▶ _WHAT THIS TASK INVOLVES_: Output all entries verbatim, dropping pictures.

[Extracted records]

=-=-=-=-=

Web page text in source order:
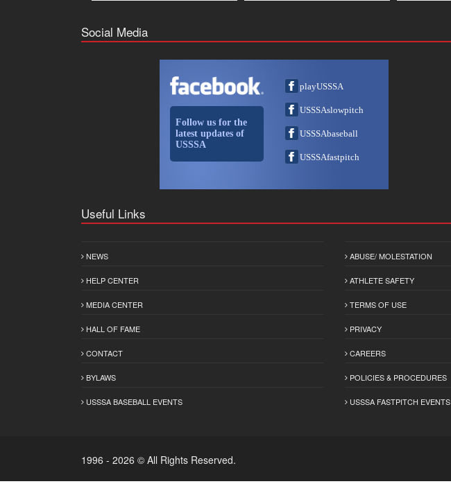
Social Media
Follow us for the
latest updates of
USSSA
playUSSSA
USSSAslowpitch
USSSAbaseball
USSSAfastpitch
Useful Links
NEWS
HELP CENTER
MEDIA CENTER
HALL OF FAME
CONTACT
BYLAWS
USSSA BASEBALL EVENTS
ABUSE/ MOLESTATION
ATHLETE SAFETY
TERMS OF USE
PRIVACY
CAREERS
POLICIES & PROCEDURES
USSSA FASTPITCH EVENTS
1996 - 2026 © All Rights Reserved.

=-=-=-=-=

▶ _RESULT FOR THIS TASK_:
Web page text in source order:
Social Media
Follow us for the
latest updates of
USSSA
playUSSSA
USSSAslowpitch
USSSAbaseball
USSSAfastpitch
Useful Links
NEWS
HELP CENTER
MEDIA CENTER
HALL OF FAME
CONTACT
BYLAWS
USSSA BASEBALL EVENTS
ABUSE/ MOLESTATION
ATHLETE SAFETY
TERMS OF USE
PRIVACY
CAREERS
POLICIES & PROCEDURES
USSSA FASTPITCH EVENTS
1996 - 2026 © All Rights Reserved.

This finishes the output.